ASSIGNMENT »
The expected output is the full set of entries, retyped verbatim, pictures excluded.

[MATERIAL FOR THIS TASK Boundary: Start]

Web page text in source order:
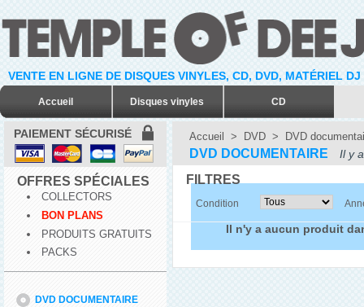
VENTE EN LIGNE DE DISQUES VINYLES, CD, DVD, MATÉRIEL
Accueil Disques vinyles CD
PAIEMENT SÉCURISÉ
OFFRES SPÉCIALES
COLLECTORS
BON PLANS
PRODUITS GRATUITS
PACKS
DVD DOCUMENTAIRE
Accueil > DVD > DVD
DVD DOCUMENTAIRE Il y
FILTRES
Condition
Il n'y a aucun produit
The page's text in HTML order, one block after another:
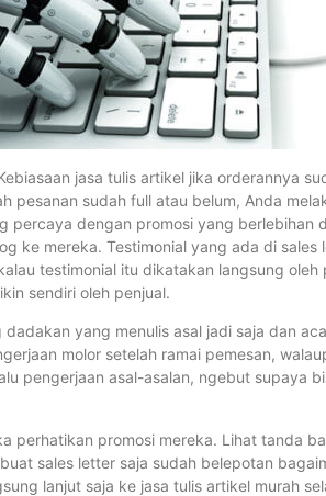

[MATERIAL FOR THIS TASK Boundary: End]

REPLY TO THE TASK »
Web page text in source order:
VENTE EN LIGNE DE DISQUES VINYLES, CD, DVD, MATÉRIEL
Accueil Disques vinyles CD
PAIEMENT SÉCURISÉ
OFFRES SPÉCIALES
COLLECTORS
BON PLANS
PRODUITS GRATUITS
PACKS
DVD DOCUMENTAIRE
Accueil > DVD > DVD
DVD DOCUMENTAIRE Il y
FILTRES
Condition
Il n'y a aucun produit
The page's text in HTML order, one block after another:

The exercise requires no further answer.